Dennis Enarson

Personal information
- Born: April 19, 1991 (age 35) La Mesa, California, U.S.

Medal record
Representing United States
Summer X Games
| Silver medal – second place | 2018 X Games Minneapolis | BMX Street |
| Bronze medal – third place | 2016 World of X Games | Real BMX |
| Gold medal – first place | 2016 Austin | BMX Park |
| Silver medal – second place | 2015 Austin | BMX Park |
| Bronze medal – third place | 2014 Austin | BMX Freestyle Street |
| Bronze medal – third place | 2013 Foz do Iguaçu | BMX Park |
| Silver medal – second place | 2011 Los Angeles | BMX Street |
| Silver medal – second place | 2011 Los Angeles | BMX Park |
| Silver medal – second place | 2010 Los Angeles | BMX Park |
| Silver medal – second place | 2010 Los Angeles | BMX Street |

= Dennis Enarson =

Dennis Enarson (born April 19, 1991 in La Mesa, California) is a professional BMX rider who has won 10 X Games medals and Dew Tour Dirt Jumping & Park events. He is known as one of the best riders in freestyle for his cannonball barspins and ability to adapt to any street, park or dirt course. He is currently residing in San Diego, California and trains with Coach John Welch at NAKOA Fitness.
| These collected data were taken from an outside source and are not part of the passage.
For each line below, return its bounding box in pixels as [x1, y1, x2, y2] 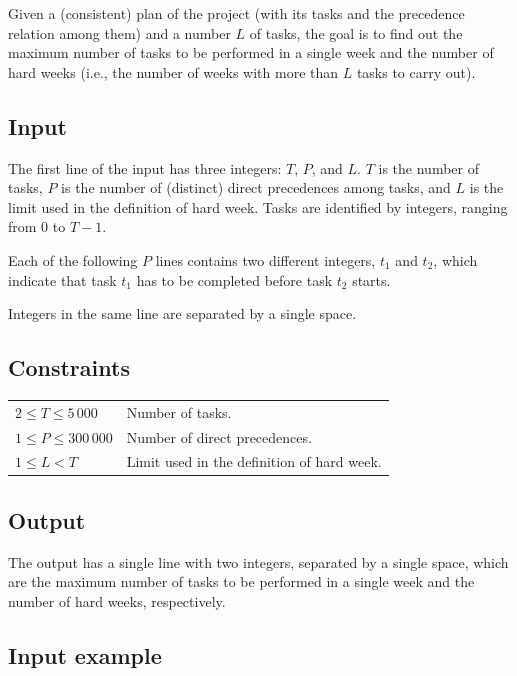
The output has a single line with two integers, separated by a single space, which [8, 551, 509, 572]
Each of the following [8, 249, 138, 270]
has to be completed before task [136, 269, 333, 290]
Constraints [8, 352, 130, 383]
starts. [352, 269, 391, 290]
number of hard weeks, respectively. [8, 590, 226, 611]
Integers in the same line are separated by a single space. [8, 303, 357, 324]
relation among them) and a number [8, 22, 231, 43]
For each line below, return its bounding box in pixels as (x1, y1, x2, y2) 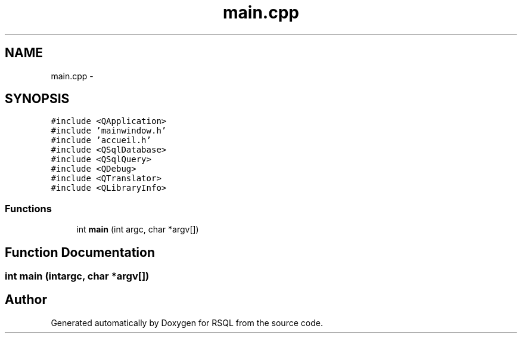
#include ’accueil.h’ (51, 135, 151, 145)
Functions (5, 202, 52, 215)
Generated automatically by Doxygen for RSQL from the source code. (51, 317, 323, 328)
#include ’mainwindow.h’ (51, 126, 167, 136)
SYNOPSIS (5, 91, 70, 107)
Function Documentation (5, 244, 155, 260)
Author (5, 292, 47, 308)
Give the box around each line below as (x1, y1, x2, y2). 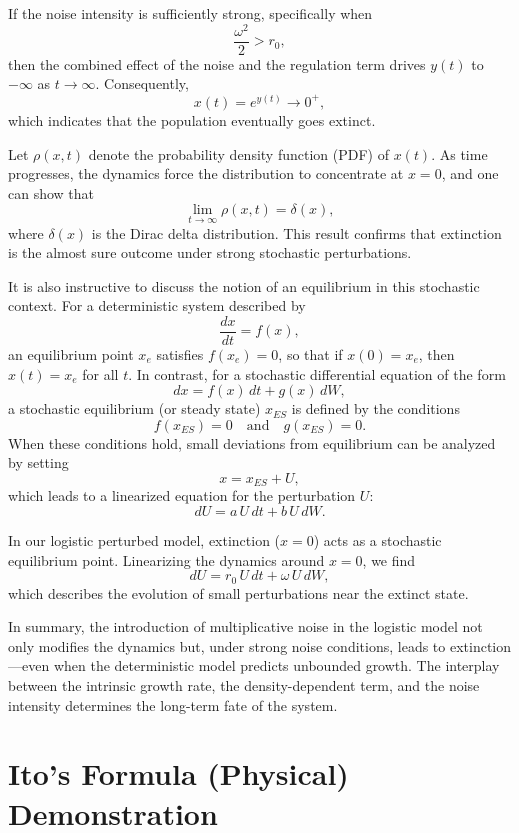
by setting (8, 452, 69, 473)
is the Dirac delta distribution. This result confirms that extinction (91, 222, 502, 243)
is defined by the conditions (291, 398, 460, 419)
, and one (441, 163, 499, 184)
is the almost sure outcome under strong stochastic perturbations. (8, 242, 412, 263)
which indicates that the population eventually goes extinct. (8, 109, 376, 130)
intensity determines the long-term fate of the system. (8, 694, 338, 715)
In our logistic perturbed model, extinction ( (8, 529, 281, 550)
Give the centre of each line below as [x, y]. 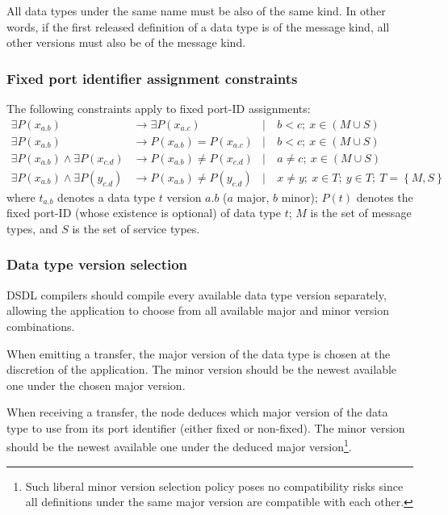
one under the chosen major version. [96, 385]
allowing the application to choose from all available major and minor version [198, 310]
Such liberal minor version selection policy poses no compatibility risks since [214, 486]
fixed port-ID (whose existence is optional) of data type [144, 213]
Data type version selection [97, 264]
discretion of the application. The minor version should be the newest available [202, 369]
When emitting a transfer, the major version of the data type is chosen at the [199, 353]
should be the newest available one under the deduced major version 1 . [179, 446]
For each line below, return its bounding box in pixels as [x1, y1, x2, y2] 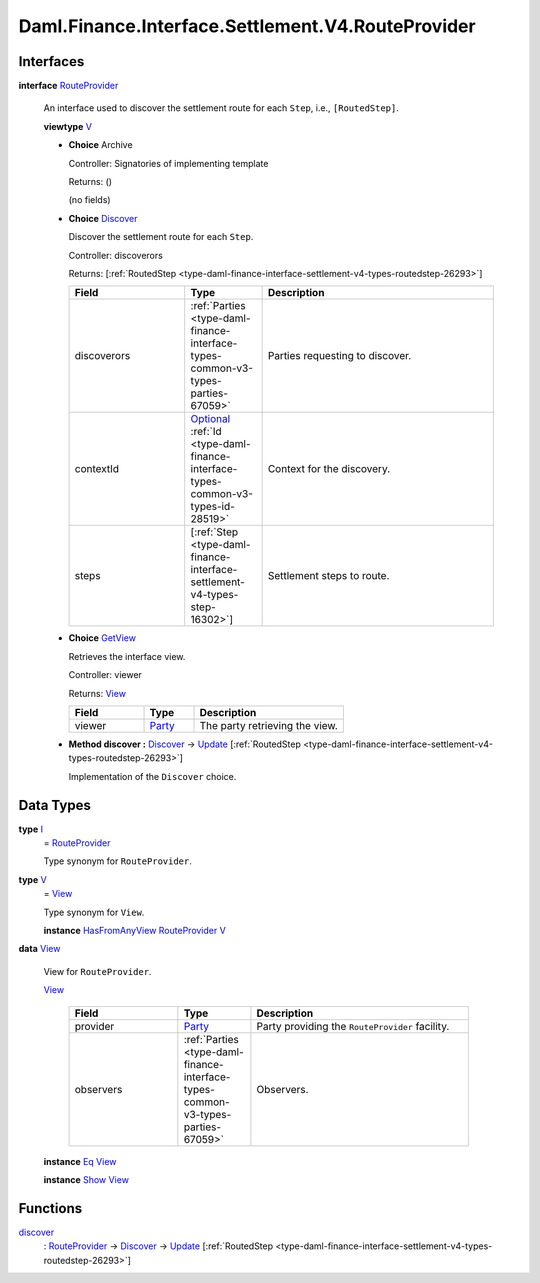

Enarson began racing BMX at age 8 but decided to quit to begin riding streets and skate parks because he enjoyed it more. He designed the BMX Park course at the 2011 Dew Tour in Portland, OR. He has his own signature frame with Haro Bikes called the SD and a full range of signature BMX parts with Demolition parts, called 'The Rig' line.

==Unclicked Podcast==
In 2019 Enarson started his own podcast named 'Unclicked', ran out of his San Diego home. He interviews fellow BMX professionals and industry personalities, and releases episodes each Monday via Spotify and Buzzsprout.
In 2020 Dennis started working with Ryan Fudger from 'our bmx' to continue making podcasts.